## [Stored items]

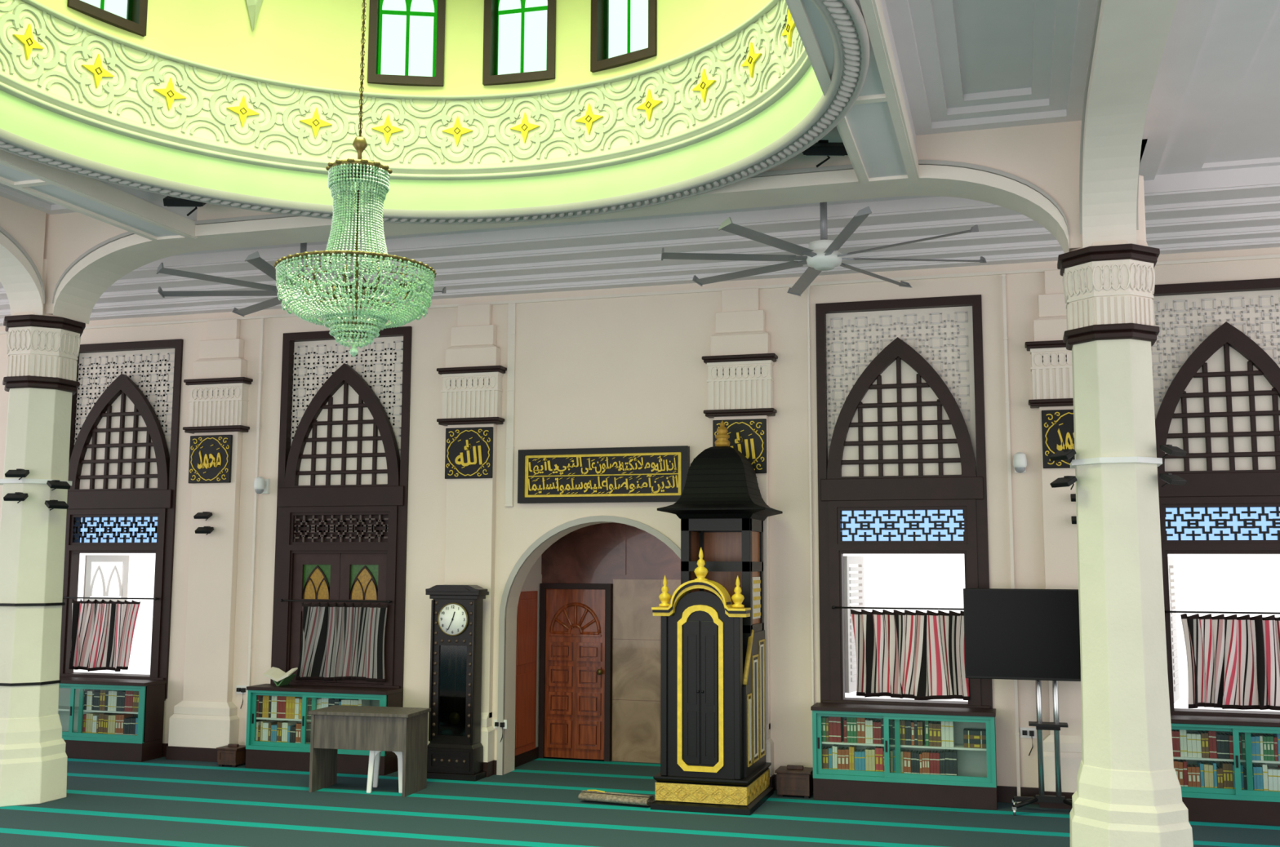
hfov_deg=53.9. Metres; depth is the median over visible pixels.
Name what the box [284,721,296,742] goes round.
book
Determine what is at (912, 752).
book
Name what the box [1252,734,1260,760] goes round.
book
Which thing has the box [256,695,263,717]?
book
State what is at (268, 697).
book
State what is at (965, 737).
book
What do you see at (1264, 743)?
book
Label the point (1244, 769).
book
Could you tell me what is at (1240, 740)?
book
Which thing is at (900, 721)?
book
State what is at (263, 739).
book
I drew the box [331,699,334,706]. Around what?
book
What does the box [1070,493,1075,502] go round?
floodlight
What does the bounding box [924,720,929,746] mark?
book
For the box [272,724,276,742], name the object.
book
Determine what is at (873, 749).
book
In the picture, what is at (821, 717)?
book
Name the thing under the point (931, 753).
book
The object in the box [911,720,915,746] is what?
book
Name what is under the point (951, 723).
book
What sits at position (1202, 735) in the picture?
book
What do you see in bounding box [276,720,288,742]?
book
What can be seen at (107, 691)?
book
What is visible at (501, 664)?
trim
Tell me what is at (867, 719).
book
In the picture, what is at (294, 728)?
book
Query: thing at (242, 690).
power socket
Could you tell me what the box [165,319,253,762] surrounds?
pilaster
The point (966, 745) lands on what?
book
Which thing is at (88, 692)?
book
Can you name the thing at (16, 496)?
floodlight
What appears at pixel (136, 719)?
book
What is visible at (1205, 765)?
book
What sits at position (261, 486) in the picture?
security camera
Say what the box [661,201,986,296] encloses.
ceiling fan
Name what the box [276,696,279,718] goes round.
book
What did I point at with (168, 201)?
floodlight
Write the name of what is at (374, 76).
window
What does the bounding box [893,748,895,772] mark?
book
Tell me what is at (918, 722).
book
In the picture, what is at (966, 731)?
book
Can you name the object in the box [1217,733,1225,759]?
book
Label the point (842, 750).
book
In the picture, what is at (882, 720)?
book
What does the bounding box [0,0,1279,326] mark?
ceiling
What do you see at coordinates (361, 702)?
book
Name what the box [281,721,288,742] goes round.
book
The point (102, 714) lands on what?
book
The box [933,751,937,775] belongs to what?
book
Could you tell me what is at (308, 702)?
book
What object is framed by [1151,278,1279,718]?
window
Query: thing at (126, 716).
book
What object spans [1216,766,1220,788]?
book
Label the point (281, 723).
book
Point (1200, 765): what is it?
book
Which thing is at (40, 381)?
column
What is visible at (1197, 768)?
book
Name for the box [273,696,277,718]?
book
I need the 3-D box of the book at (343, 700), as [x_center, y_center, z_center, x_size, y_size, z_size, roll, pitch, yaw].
[-3.026,2.951,12.973,0.035,0.210,0.169,-2,-7,16]
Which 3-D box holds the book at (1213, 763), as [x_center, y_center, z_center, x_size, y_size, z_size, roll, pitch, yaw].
[4.846,2.987,10.622,0.024,0.253,0.169,-2,-7,16]
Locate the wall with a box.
[0,247,1279,787]
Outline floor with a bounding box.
[0,756,1279,846]
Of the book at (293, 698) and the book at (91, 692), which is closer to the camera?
the book at (293, 698)
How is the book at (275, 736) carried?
on the bookcase at (259, 754)
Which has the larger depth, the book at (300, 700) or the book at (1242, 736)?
the book at (300, 700)
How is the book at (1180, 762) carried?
on the bookcase at (1237, 806)
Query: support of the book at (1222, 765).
on the bookcase at (1237, 806)
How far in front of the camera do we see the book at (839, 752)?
11.43 m
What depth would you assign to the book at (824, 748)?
11.47 m
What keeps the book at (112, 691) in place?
on the bookcase at (147, 745)
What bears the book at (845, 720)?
on the bookcase at (975, 785)
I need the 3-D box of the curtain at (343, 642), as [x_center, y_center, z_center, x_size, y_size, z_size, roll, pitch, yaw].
[-3.139,2.302,13.239,1.057,0.827,0.067,-2,-7,16]
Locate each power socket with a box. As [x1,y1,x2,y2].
[235,685,247,709]
[493,720,506,742]
[1019,727,1036,755]
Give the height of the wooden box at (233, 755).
0.220 m
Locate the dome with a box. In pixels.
[0,0,869,224]
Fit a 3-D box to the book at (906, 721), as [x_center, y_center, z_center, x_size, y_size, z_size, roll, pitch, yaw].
[2.418,2.790,11.369,0.024,0.209,0.169,-2,-7,16]
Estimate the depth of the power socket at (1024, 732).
11.29 m
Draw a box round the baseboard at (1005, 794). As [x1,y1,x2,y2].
[161,743,1039,804]
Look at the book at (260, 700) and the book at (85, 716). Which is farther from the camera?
the book at (85, 716)
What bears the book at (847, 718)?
on the bookcase at (975, 785)
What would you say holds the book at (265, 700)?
on the bookcase at (259, 754)
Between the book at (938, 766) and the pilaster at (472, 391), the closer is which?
the book at (938, 766)
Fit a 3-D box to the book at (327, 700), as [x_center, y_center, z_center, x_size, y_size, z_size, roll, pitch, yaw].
[-3.198,2.948,13.025,0.026,0.228,0.169,-2,-7,16]
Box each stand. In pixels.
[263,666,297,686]
[1012,680,1072,815]
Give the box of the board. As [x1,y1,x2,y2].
[517,445,689,503]
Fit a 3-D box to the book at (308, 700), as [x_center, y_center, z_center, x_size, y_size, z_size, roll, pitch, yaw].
[-3.433,2.967,13.093,0.032,0.203,0.169,-2,-7,16]
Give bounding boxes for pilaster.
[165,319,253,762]
[436,303,506,777]
[702,288,777,791]
[1024,269,1081,809]
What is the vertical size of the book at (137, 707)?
0.229 m
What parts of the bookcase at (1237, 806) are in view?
sliding door, shelf, handle, sliding door
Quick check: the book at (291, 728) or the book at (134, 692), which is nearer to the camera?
the book at (291, 728)
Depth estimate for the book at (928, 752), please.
11.21 m
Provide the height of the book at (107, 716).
0.251 m
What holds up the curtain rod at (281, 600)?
attached to the window at (342, 499)
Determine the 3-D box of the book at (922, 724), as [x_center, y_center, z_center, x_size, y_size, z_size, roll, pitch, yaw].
[2.541,2.787,11.333,0.022,0.209,0.169,-2,-7,16]
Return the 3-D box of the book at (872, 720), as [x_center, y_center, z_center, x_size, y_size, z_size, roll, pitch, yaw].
[2.117,2.801,11.457,0.021,0.205,0.169,-2,-7,16]
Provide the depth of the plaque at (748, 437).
12.20 m
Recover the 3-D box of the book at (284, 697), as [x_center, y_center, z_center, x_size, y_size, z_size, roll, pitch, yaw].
[-3.679,2.959,13.167,0.033,0.235,0.169,-2,-7,16]
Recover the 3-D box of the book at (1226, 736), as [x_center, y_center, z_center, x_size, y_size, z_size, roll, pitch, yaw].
[4.944,2.722,10.623,0.030,0.195,0.169,-2,-7,16]
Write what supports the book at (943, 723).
on the bookcase at (975, 785)
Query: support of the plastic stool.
on the floor
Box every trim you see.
[0,149,197,242]
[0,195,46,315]
[0,253,1279,334]
[496,515,680,775]
[504,303,515,506]
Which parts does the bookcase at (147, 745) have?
sliding door, shelf, frame, sliding door
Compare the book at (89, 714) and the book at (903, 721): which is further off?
the book at (89, 714)
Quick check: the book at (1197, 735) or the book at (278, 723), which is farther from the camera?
the book at (278, 723)
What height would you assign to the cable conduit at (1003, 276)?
4.820 m
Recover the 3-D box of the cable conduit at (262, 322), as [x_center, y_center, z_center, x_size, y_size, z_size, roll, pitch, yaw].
[-4.211,1.226,13.737,0.038,4.820,0.029,-2,-7,16]
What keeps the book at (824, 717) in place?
on the bookcase at (975, 785)
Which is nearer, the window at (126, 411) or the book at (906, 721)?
the book at (906, 721)
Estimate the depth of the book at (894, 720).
11.32 m
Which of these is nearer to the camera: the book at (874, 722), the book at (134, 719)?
the book at (874, 722)
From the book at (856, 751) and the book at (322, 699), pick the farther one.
the book at (322, 699)
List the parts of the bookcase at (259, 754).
sliding door, shelf, handle, frame, sliding door
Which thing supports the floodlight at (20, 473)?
attached to the column at (40, 381)
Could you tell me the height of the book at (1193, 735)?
0.193 m
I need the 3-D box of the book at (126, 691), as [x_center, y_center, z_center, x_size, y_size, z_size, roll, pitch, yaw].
[-5.547,3.015,13.718,0.032,0.233,0.169,-2,-7,16]
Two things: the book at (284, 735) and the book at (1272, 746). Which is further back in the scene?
the book at (284, 735)
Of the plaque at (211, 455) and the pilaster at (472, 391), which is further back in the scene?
the plaque at (211, 455)
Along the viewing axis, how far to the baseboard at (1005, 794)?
11.30 m
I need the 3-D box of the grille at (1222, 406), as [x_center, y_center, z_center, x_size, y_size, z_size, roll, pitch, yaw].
[5.219,-0.126,11.137,1.177,1.190,0.046,-2,-7,16]
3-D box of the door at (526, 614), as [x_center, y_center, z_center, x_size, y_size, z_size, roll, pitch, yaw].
[-1.236,2.655,13.460,0.040,1.700,0.680,-2,-7,16]
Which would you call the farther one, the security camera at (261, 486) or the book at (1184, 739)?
the security camera at (261, 486)
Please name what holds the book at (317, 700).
on the bookcase at (259, 754)
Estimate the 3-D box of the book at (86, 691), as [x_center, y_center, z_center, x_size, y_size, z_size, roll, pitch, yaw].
[-6.052,3.030,13.867,0.026,0.233,0.169,-2,-7,16]
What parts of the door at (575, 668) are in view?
knob
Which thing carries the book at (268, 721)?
on the bookcase at (259, 754)
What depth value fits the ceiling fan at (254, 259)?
11.93 m
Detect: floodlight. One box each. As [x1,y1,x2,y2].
[3,492,28,503]
[4,469,29,479]
[44,500,68,511]
[46,480,71,490]
[163,195,205,216]
[193,511,212,520]
[195,526,213,535]
[801,139,848,167]
[1048,448,1076,463]
[1049,475,1077,489]
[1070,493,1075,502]
[1071,516,1076,524]
[1159,473,1186,487]
[1160,444,1186,457]
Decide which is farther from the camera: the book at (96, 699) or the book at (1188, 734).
the book at (96, 699)
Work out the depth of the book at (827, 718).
11.49 m
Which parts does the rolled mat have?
tie cord
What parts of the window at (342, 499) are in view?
sill, stained glass, arch frame, transom glass, arch pane, spandrel panel
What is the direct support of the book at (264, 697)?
on the bookcase at (259, 754)
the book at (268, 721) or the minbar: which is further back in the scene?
the book at (268, 721)
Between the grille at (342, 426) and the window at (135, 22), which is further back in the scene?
the grille at (342, 426)
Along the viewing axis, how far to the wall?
12.76 m
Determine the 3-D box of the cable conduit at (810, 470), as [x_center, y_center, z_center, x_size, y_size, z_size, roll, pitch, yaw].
[1.633,1.052,12.014,0.028,4.820,0.029,-2,-7,16]
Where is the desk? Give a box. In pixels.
[308,705,431,797]
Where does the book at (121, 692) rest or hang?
on the bookcase at (147, 745)
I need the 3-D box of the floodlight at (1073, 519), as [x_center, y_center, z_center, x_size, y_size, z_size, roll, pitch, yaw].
[3.943,0.866,11.221,0.180,0.096,0.137,-2,-7,16]
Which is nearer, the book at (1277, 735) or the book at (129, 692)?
the book at (1277, 735)
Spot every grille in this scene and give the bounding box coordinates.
[77,391,157,488]
[297,381,387,485]
[841,357,960,476]
[1164,342,1279,471]
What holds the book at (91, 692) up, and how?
on the bookcase at (147, 745)
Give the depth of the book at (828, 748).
11.46 m
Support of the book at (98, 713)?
on the bookcase at (147, 745)
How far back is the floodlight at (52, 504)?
11.34 m
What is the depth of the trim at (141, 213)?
10.21 m
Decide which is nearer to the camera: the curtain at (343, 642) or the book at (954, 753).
the book at (954, 753)
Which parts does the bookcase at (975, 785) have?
sliding door, handle, shelf, sliding door
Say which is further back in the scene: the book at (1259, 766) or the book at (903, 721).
the book at (903, 721)
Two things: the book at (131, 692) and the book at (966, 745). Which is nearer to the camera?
the book at (966, 745)
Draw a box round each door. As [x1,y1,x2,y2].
[515,591,537,755]
[537,583,612,761]
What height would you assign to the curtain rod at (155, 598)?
0.032 m
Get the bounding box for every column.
[0,258,85,807]
[1057,175,1193,846]
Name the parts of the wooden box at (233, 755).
lid
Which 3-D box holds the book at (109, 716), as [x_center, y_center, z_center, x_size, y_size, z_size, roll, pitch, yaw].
[-5.745,3.306,13.743,0.030,0.245,0.169,-2,-7,16]
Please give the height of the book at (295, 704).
0.207 m
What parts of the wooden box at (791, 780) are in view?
lid
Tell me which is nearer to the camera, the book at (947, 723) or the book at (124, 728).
the book at (947, 723)
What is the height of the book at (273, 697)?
0.224 m
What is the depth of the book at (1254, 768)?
10.46 m
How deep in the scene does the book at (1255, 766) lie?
10.45 m
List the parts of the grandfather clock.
glass pane
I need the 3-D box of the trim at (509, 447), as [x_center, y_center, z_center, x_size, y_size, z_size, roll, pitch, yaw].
[-1.345,-0.201,13.078,0.088,2.129,0.029,-2,-7,16]
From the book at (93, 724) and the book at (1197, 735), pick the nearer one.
the book at (1197, 735)
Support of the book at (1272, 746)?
on the bookcase at (1237, 806)
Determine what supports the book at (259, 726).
on the bookcase at (259, 754)
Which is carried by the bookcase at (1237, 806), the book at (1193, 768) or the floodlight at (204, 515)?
the book at (1193, 768)
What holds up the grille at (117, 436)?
attached to the window at (126, 411)
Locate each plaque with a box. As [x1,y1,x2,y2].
[188,435,232,483]
[444,426,493,479]
[712,418,766,473]
[1041,409,1075,468]
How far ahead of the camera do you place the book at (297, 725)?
13.01 m
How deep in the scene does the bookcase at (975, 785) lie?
11.24 m
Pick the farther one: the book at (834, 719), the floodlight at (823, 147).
the book at (834, 719)
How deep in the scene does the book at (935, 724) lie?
11.22 m
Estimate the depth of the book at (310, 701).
13.00 m
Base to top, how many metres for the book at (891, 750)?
0.234 m
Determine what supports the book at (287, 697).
on the bookcase at (259, 754)
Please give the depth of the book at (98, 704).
13.74 m
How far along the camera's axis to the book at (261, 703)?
13.16 m
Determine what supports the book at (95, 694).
on the bookcase at (147, 745)
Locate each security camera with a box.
[253,476,270,493]
[1013,452,1026,473]
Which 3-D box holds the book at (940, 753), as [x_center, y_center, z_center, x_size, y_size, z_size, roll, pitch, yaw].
[2.700,3.058,11.254,0.021,0.239,0.169,-2,-7,16]
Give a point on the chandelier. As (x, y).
(359, 171)
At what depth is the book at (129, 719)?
13.59 m
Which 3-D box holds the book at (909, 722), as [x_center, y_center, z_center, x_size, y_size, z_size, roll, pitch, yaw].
[2.442,2.788,11.362,0.024,0.212,0.169,-2,-7,16]
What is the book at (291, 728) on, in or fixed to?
on the bookcase at (259, 754)
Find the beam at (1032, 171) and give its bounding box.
[43,120,1082,324]
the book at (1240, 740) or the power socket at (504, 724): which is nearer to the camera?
the book at (1240, 740)
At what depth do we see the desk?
11.67 m
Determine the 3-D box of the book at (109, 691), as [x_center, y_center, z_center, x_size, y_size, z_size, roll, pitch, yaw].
[-5.754,3.031,13.778,0.035,0.214,0.169,-2,-7,16]
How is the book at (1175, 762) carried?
on the bookcase at (1237, 806)
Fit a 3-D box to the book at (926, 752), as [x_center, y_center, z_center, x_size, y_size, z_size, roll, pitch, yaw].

## [TASK OBJECTIVE]
Beginning at the line where "the book at (1240, 740) or" appears, extract each line through the end of the data above; keep them exact and include nothing else.

## [ANSWER BOX]
the book at (1240, 740) or the power socket at (504, 724): which is nearer to the camera?
the book at (1240, 740)
At what depth do we see the desk?
11.67 m
Determine the 3-D box of the book at (109, 691), as [x_center, y_center, z_center, x_size, y_size, z_size, roll, pitch, yaw].
[-5.754,3.031,13.778,0.035,0.214,0.169,-2,-7,16]
How is the book at (1175, 762) carried?
on the bookcase at (1237, 806)
Fit a 3-D box to the book at (926, 752), as [x_center, y_center, z_center, x_size, y_size, z_size, roll, pitch, yaw].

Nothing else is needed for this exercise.